George’s focus on “elite sectors” is not coincidental. Internationally, right-wing populists have exploited this frame to integrate social conservatism into the heart of insurgent attacks on the establishment. “Gender ideology” provides a conceptual framework to express hostility to the constitutional rights of women and LGBTQ people favored by “elites.”

Trump, who fashions himself as a champion of ordinary people against “power-hungry globalists,” has elevated key proponents of the “gender ideology” theory. In March 2017, he appointed Roger Severino as director of the Office for Civil Rights at the Department of Health and Human Services. Before his appointment, Severino had leveraged “gender ideology” as a cudgel against transgender rights. For example, he claimed a lawsuit against North Carolina’s anti-trans bathroom law was motivated by “radical new gender ideology” and asserted that the Obama administration’s repeal of the transgender ban in military service was “based on a radical new gender ideology.”

Other conservatives in Trump’s orbit have deployed “gender ideology” to attack LGBTQ and women’s rights. Consider Hans von Spakovsky, a conservative lawyer whom President Trump appointed to the Presidential Advisory Commission on Election Integrity in 2017. In 2015, von Spakovsky denounced the FEC for hosting a forum that focused on the underrepresentation of women in politics, positing that the FEC had “no business going far outside its assigned duties to bring the goofy gender ideology” into “the administration of federal campaign-finance rules.”
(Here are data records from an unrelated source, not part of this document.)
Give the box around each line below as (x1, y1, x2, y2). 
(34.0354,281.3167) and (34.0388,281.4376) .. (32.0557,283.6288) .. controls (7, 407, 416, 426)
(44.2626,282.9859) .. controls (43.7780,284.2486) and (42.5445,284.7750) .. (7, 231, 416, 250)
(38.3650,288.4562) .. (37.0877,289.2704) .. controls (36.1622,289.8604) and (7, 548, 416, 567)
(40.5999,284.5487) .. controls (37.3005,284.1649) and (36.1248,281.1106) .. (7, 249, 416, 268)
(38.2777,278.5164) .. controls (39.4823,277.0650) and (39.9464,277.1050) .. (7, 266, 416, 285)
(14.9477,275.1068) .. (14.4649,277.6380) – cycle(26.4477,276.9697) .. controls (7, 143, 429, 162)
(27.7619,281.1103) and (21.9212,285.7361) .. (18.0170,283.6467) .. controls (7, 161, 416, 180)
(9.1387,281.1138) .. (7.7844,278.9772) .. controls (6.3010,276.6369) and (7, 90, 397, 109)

Or take Tony Suarez. Suarez served as a member of candidate Trump’s evangelical advisory board during the 2016 election and serves today as a member of the president’s evangelical council, where he has influenced policy in the White House. In 2017, Suarez signed a United States Conference of Catholic Bishops letter that argued, “Gender ideology harms individuals and societies by sowing confusion and self-doubt.”

The conservative legal and media apparatus that bolsters Trump’s presidency, from the Heritage Foundation to Breitbart News, routinely recounts the dangers of “gender ideology.” Alliance Defending Freedom, a Trump-linked Christian legal behemoth that routinely litigates before the Supreme Court, has also condemned “gender ideology,” as ADF promotes the principle that sex is “binary and biologically determined.” In the past two years, the organization has filed high-profile lawsuits in defense of businesses that discriminate against LGBTQ people.
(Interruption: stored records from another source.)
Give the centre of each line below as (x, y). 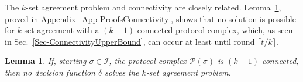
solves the (122, 72)
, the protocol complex (148, 61)
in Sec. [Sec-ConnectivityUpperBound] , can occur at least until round (130, 41)
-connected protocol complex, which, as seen (214, 30)
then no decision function (50, 72)
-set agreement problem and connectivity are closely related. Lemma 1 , (154, 7)
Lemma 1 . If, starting (46, 61)
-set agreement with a (60, 30)

What renders “gender ideology” so potent? By simplifying myriad issues into one frame and integrating it into a larger crusade against elites, “gender ideology” offers an accessible means of expression for people who feel alienated by the pace of Western cultural change and current economic conditions. It serves an important role in conservative coalition building; as scholars have noted, “gender ideology” functions as “symbolic glue” to the right, unifying factions around a cohesive framework. While primarily embraced by Catholics and evangelicals, this frame is premised on no particular religious commitment, which fosters secular support.

This far-right transnational dialogue travels in two ways. As Masha Gessen has reported, American anti-LGBTQ activists often consult with their international counterparts to exchange ideas and tips on combating LGBTQ-friendly laws. American conservatives have integrated the international far right’s lexicon into their arsenal, and a constellation of reactionary groups—from the National Organization for Marriage to the World Congress of Families—disseminate ideas about protecting the “traditional family” to multinational audiences.

Borders can be walled off. Ideas and intellectual movements cannot be. Socially conservative Trump supporters may believe in “America First.” But in practice, they are looking abroad. As “gender ideology” assimilates into American political discourse, progressives need to situate the fight for equality in this larger global discourse and learn from the work of international activists who have long challenged this toxic propaganda.